SALT LAKE CITY — Saving part of its season was a victory for the NBA on Saturday.
Of course, winning back some fans might be an even more difficult challenge than getting owners and players to agree to labor terms.
In fact, the NBA would have to play in the driveways of John Manning and Cort Murdock to get those Utahns' viewership.
"I will not watch one game this year," Manning said in response to a deseretnews.com poll Saturday. "Sick of both the players and owners."
"I would not go to a game, even I got free tickets," Murdock added. "They act like a bunch of overpaid crybabies. They need to join the real world — owners and players alike."
They certainly weren't alone in their forget-the-NBA reactions. Multiple fans told the Deseret News they would boycott the NBA and even products endorsed by its athletes.
On the Deseret News Facebook page, David Welling said he's sticking to college and high school hoops. Steve Landon said he's become "soured on the No Basketball Association." And Jeff Hilton asked, "Who needs the NBA?"
But other basketball-hungry fans were in a more forgiving mood after Saturday's surprising news.
"Bring on the jazz, i can't wait!" pate123 wrote on the deseretnews.com poll.
"I'll be glad when it starts!" Valeen Haslam exclaimed on Facebook. "This was great news to wake up to! Can't wait for the first game!"
One group of Jazz fans was so excited upon hearing the news, the online friends met at a diner for a celebration meal at 2 a.m.
Reactions were mixed among those who braved the cold to shop at The Gateway later in the day. Jim Hardcastle, of Salt Lake City, was skeptical of the tentative agreement.
"I've heard that a couple of times now," he said, of the reports that a deal had been struck. "I'll believe it when I see it."
He downplayed his enthusiasm for the Jazz, stating: "It'll be nice to have them playing." But his wife, Becky, chimed in, "He follows everything on his phone. Even in public, he's telling people: 'The Jazz are up!' "
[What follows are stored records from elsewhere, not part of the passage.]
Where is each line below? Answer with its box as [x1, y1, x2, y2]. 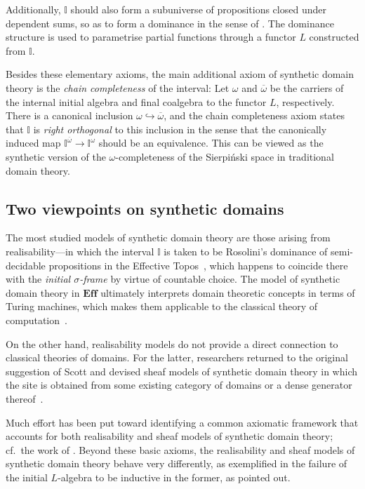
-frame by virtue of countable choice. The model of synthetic [79, 272, 340, 286]
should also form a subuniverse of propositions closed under [70, 2, 326, 16]
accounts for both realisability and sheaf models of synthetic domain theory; [6, 429, 333, 443]
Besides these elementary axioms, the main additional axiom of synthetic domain [6, 67, 354, 81]
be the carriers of [270, 80, 344, 95]
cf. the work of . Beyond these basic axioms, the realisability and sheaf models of [6, 442, 355, 457]
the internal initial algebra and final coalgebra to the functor [6, 94, 267, 109]
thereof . [6, 391, 44, 406]
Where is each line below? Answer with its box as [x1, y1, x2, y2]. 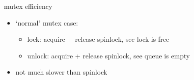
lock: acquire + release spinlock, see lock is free [27, 34, 169, 44]
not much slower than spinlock [15, 67, 108, 77]
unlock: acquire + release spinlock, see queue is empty [27, 50, 190, 60]
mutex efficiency [4, 1, 53, 11]
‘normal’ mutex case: [15, 17, 78, 27]
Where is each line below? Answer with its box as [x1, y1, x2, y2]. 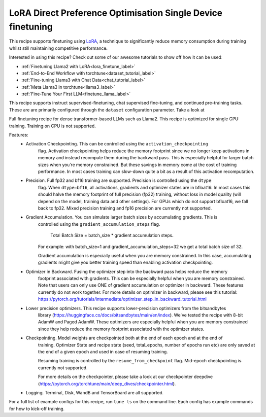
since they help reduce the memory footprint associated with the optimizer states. [38, 326, 204, 332]
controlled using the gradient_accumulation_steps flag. [38, 221, 160, 227]
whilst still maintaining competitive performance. [9, 45, 108, 51]
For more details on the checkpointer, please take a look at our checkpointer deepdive [38, 374, 213, 380]
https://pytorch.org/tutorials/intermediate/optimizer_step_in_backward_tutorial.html [38, 296, 207, 302]
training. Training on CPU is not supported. [9, 123, 96, 129]
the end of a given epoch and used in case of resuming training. [38, 348, 168, 354]
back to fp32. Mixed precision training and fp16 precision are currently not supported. [38, 205, 212, 211]
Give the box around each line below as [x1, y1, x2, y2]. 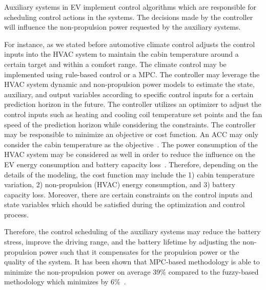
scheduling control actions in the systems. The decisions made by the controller [4, 11, 253, 22]
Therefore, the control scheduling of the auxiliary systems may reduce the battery [4, 226, 261, 237]
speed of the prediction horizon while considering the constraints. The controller [4, 119, 256, 129]
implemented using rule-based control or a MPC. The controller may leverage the [4, 69, 260, 79]
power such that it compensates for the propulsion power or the [39, 246, 239, 257]
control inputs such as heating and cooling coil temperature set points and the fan [4, 108, 262, 119]
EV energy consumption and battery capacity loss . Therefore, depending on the [4, 159, 258, 169]
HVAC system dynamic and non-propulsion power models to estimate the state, [4, 79, 255, 90]
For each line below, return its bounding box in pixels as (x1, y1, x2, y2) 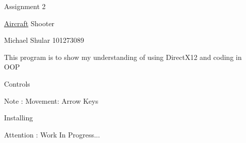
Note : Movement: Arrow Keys (4, 95, 99, 106)
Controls (4, 78, 30, 89)
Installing (4, 112, 33, 123)
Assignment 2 (4, 1, 46, 11)
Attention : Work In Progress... (4, 129, 100, 139)
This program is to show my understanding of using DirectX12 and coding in (4, 51, 242, 62)
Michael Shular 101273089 (4, 35, 85, 45)
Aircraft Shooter (4, 18, 55, 28)
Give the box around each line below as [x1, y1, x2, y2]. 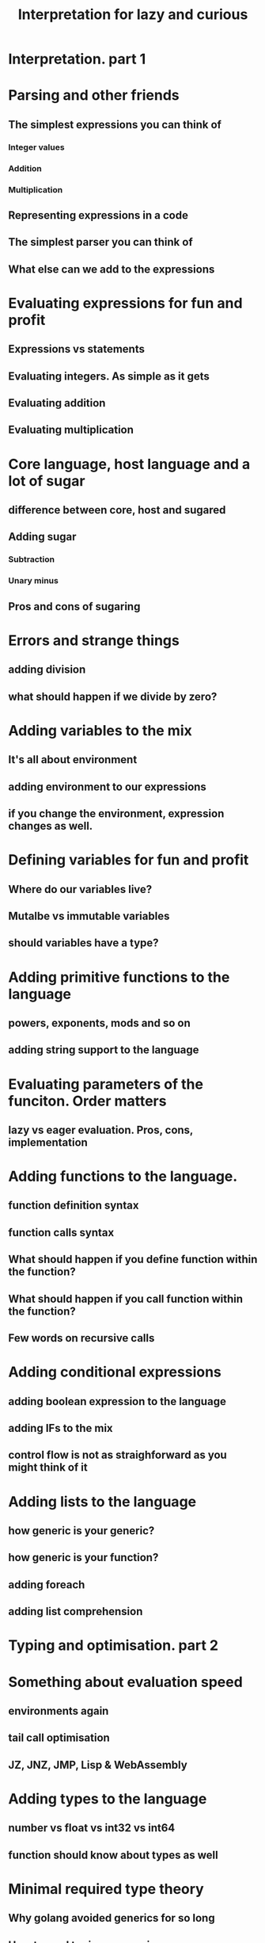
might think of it [8, 1460, 89, 1475]
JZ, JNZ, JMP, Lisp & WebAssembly [8, 1758, 187, 1772]
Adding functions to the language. [8, 1167, 238, 1185]
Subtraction [8, 554, 55, 565]
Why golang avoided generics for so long [8, 1911, 215, 1925]
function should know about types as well [8, 1848, 219, 1861]
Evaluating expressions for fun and [8, 294, 243, 312]
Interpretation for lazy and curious [17, 6, 248, 24]
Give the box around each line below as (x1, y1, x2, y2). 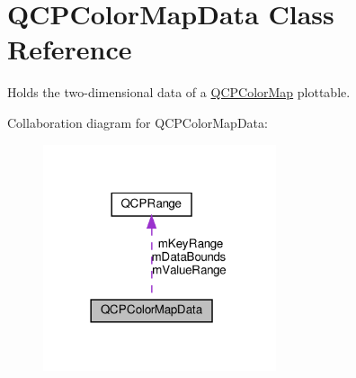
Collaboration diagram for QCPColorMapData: (7, 112, 268, 131)
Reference (7, 31, 132, 67)
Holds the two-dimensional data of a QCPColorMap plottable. (7, 83, 351, 102)
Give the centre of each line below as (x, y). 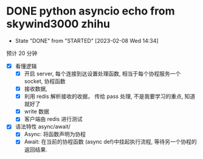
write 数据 (37, 112)
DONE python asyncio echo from (91, 11)
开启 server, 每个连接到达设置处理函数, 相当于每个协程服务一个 (102, 73)
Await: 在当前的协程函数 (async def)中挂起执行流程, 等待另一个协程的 (110, 142)
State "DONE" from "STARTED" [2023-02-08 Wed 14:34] (87, 41)
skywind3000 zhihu (58, 24)
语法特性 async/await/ (43, 127)
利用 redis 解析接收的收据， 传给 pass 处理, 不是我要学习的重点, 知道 (110, 96)
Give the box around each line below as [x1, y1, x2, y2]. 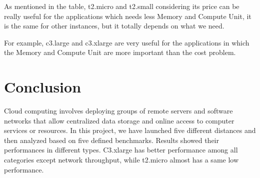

Lance Brown was literally reading the news on his phone when approached. He typically goes to three or four Jazz games a season. His opinion on the proposed, shortened season was that something was better than nothing.
"I don't care if they start later as long as they play," he said.
Brown's friend, though, was annoyed by the lockout and the attention it received.
"There are more important things in life than watching people put a ball in a hole," Peter Larsen said. "I think they're all overpaid anyway."
Michelle Gilbert of Logan said she hasn't followed the Jazz with any regularity since Kyle Korver left for Chicago, but questioned the impact the lockout had on the economy. Her sister used to work for the team.
"Now there are people that don't have a job anymore," she said.
"The only ones that I am happy for are the workers, shop owners and the little people," T Scott Rees said on Facebook. "They are the most important, not the players."
A handful of people expressed zero interest in the Jazz or the lockout, but Vernal's Jerry Kenczka has noticed the sport's absence.
"You kind of miss not having the games, whether it's the Jazz or anybody playing," he said.
Fanzz general manager Steve Eliason said the announcement had already generated business for fans who were excited and anxious for the upcoming season.
The store carries products for the NFL, NHL and MLB, but Eliason said "this store is an NBA store, especially a Jazz store."
Pierre Vandamme, owns Bruges Waffles, which is a couple of blocks away from EnergySolutions Arena. Sales of Belgian waffles and French fries weren't fazed by the stalled season, but he admits the basketball season brings a different feeling to downtown.
"It's a great atmosphere," he said. "It's good to have them back and back playing."
It also brings in the occasional customer, who happens upon the place en route to the arena.
"The more souls," he said, "especially in this area, the better."
Judging some fans' reactions, the Jazz might sing a similar tune when the season begins in a month.